• [Data extract]
──────

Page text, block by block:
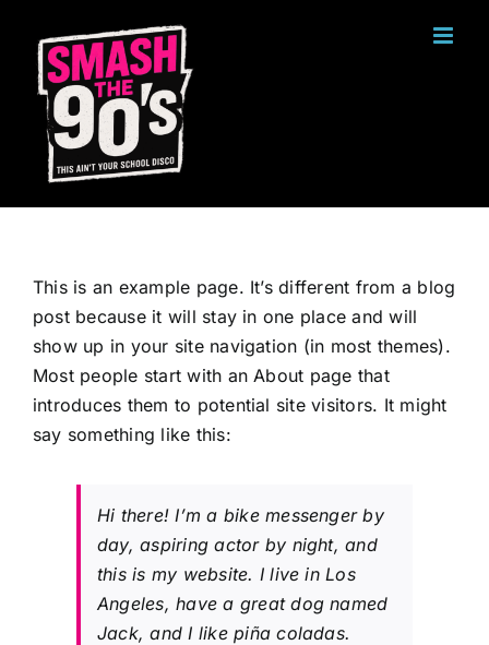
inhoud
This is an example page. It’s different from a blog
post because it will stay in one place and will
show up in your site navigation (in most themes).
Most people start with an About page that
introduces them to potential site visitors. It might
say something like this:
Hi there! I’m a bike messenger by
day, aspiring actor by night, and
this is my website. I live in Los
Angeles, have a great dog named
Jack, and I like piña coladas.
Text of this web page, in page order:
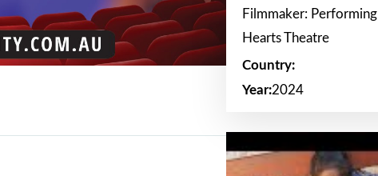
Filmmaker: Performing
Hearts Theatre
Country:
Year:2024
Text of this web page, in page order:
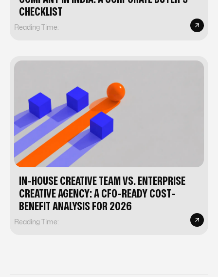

──────

• [Task description] Return the full listing above exactly as written, and omit the pictures.

• [Exercise output]
Page text, block by block:
inhoud
This is an example page. It’s different from a blog
post because it will stay in one place and will
show up in your site navigation (in most themes).
Most people start with an About page that
introduces them to potential site visitors. It might
say something like this:
Hi there! I’m a bike messenger by
day, aspiring actor by night, and
this is my website. I live in Los
Angeles, have a great dog named
Jack, and I like piña coladas.
Text of this web page, in page order:
Filmmaker: Performing
Hearts Theatre
Country:
Year:2024
Text of this web page, in page order:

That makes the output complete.